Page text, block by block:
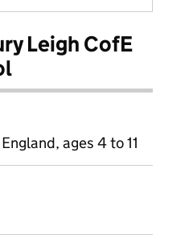
Leigh CofE
ages 4 to 11
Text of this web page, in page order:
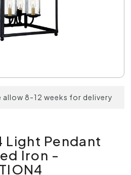
allow 8-12 weeks for delivery
Light Pendant
Iron -
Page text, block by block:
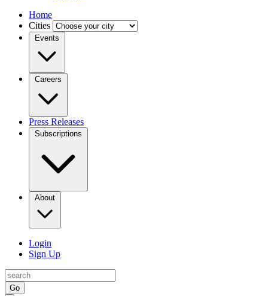
Home
Cities
Events
Careers
Press Releases
Subscriptions
About
Login
Sign Up
Go
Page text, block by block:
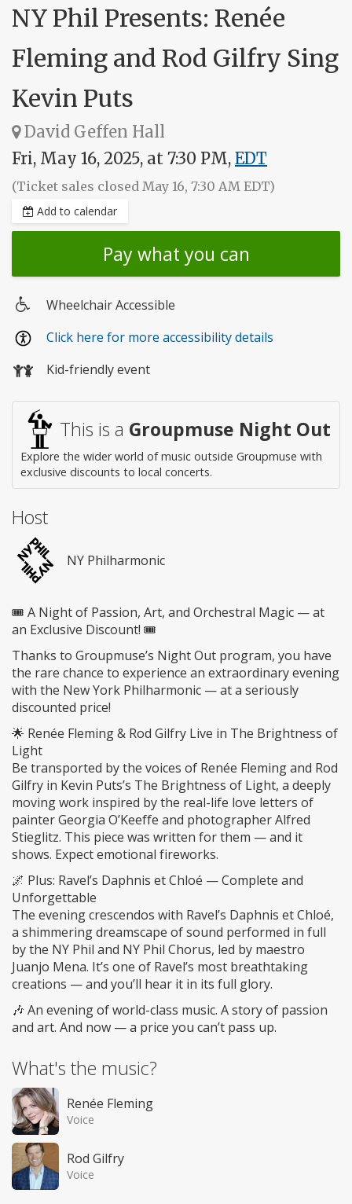
NY Phil Presents: Renée
Fleming and Rod Gilfry Sing
Kevin Puts
David Geffen Hall
Fri, May 16, 2025, at 7:30 PM, EDT
(Ticket sales closed May 16, 7:30 AM EDT)
Add to calendar
Pay what you can
access
Wheelchair Accessible
Click here for more accessibility details
Kid-friendly event
This is a Groupmuse Night Out
Explore the wider world of music outside Groupmuse with
exclusive discounts to local concerts.
Host
NY Philharmonic
🎟️ A Night of Passion, Art, and Orchestral Magic — at
an Exclusive Discount! 🎟️
Thanks to Groupmuse’s Night Out program, you have
the rare chance to experience an extraordinary evening
with the New York Philharmonic — at a seriously
discounted price!
🌟 Renée Fleming & Rod Gilfry Live in The Brightness of
Light
Be transported by the voices of Renée Fleming and Rod
Gilfry in Kevin Puts’s The Brightness of Light, a deeply
moving work inspired by the real-life love letters of
painter Georgia O’Keeffe and photographer Alfred
Stieglitz. This piece was written for them — and it
shows. Expect emotional fireworks.
🌌 Plus: Ravel’s Daphnis et Chloé — Complete and
Unforgettable
The evening crescendos with Ravel’s Daphnis et Chloé,
a shimmering dreamscape of sound performed in full
by the NY Phil and NY Phil Chorus, led by maestro
Juanjo Mena. It’s one of Ravel’s most breathtaking
creations — and you’ll hear it in its full glory.
🎶 An evening of world-class music. A story of passion
and art. And now — a price you can’t pass up.
What's the music?
Renée Fleming
Voice
Rod Gilfry
Voice
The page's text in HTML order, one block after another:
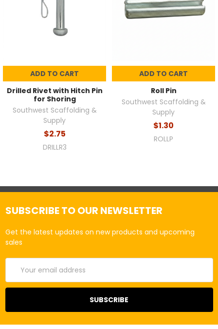
ADD TO CART
Drilled Rivet with Hitch Pin
for Shoring
Southwest Scaffolding &
Supply
$2.75
DRILLR3
ADD TO CART
Roll Pin
Southwest Scaffolding &
Supply
$1.30
ROLLP
SUBSCRIBE TO OUR NEWSLETTER
Get the latest updates on new products and upcoming
sales
Address
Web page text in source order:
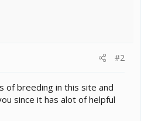
#2
of breeding in this site and
since it has alot of helpful
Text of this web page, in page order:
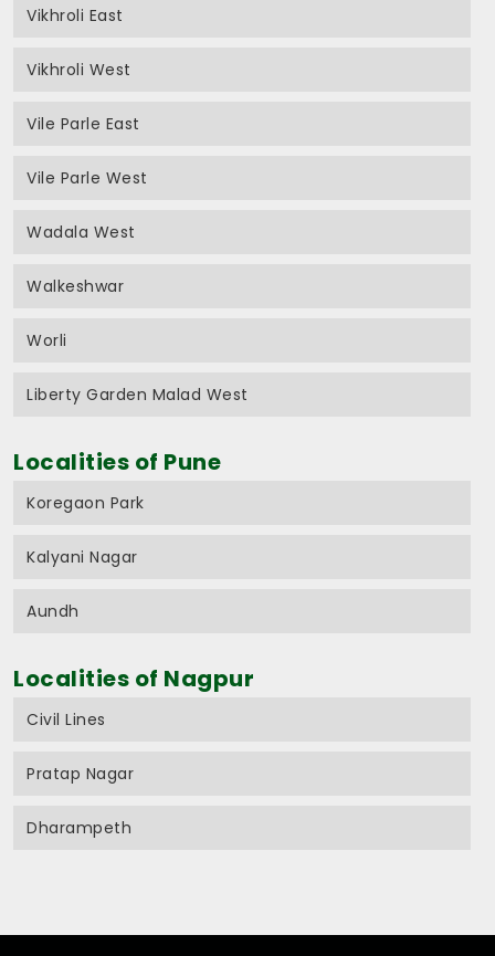
Vikhroli East
Vikhroli West
Vile Parle East
Vile Parle West
Wadala West
Walkeshwar
Worli
Liberty Garden Malad West
Localities of Pune
Koregaon Park
Kalyani Nagar
Aundh
Localities of Nagpur
Civil Lines
Pratap Nagar
Dharampeth
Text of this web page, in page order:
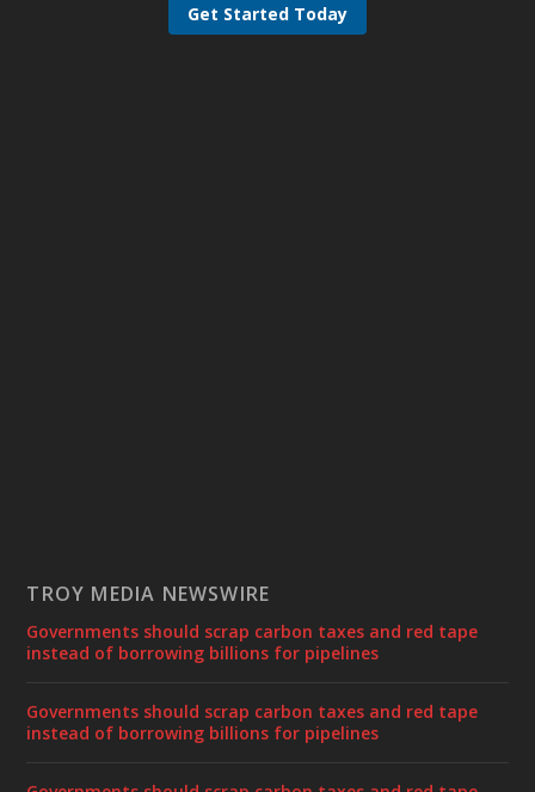
Get Started Today
TROY MEDIA NEWSWIRE
Governments should scrap carbon taxes and red tape
instead of borrowing billions for pipelines
Governments should scrap carbon taxes and red tape
instead of borrowing billions for pipelines
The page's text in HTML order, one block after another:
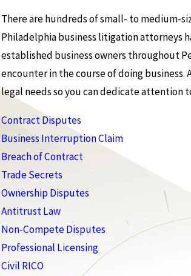
There are hundreds of small- to medium-
Philadelphia business litigation attorneys
established business owners throughout
encounter in the course of doing business.
legal needs so you can dedicate attention
Contract Disputes
Business Interruption Claim
Breach of Contract
Trade Secrets
Ownership Disputes
Antitrust Law
Non-Compete Disputes
Professional Licensing
Civil RICO
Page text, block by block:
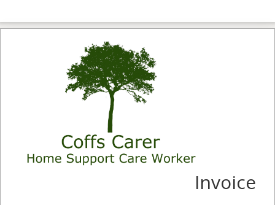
————
> [Work instructions]
Take the line above containing "Fleming and Rod Gilfry Sing", the line containing "Thanks to Groupmuse’s", and all lines in between, and copy them exactly without anything else.

> [Solution to the exercise]
Fleming and Rod Gilfry Sing
Kevin Puts
David Geffen Hall
Fri, May 16, 2025, at 7:30 PM, EDT
(Ticket sales closed May 16, 7:30 AM EDT)
Add to calendar
Pay what you can
access
Wheelchair Accessible
Click here for more accessibility details
Kid-friendly event
This is a Groupmuse Night Out
Explore the wider world of music outside Groupmuse with
exclusive discounts to local concerts.
Host
NY Philharmonic
🎟️ A Night of Passion, Art, and Orchestral Magic — at
an Exclusive Discount! 🎟️
Thanks to Groupmuse’s Night Out program, you have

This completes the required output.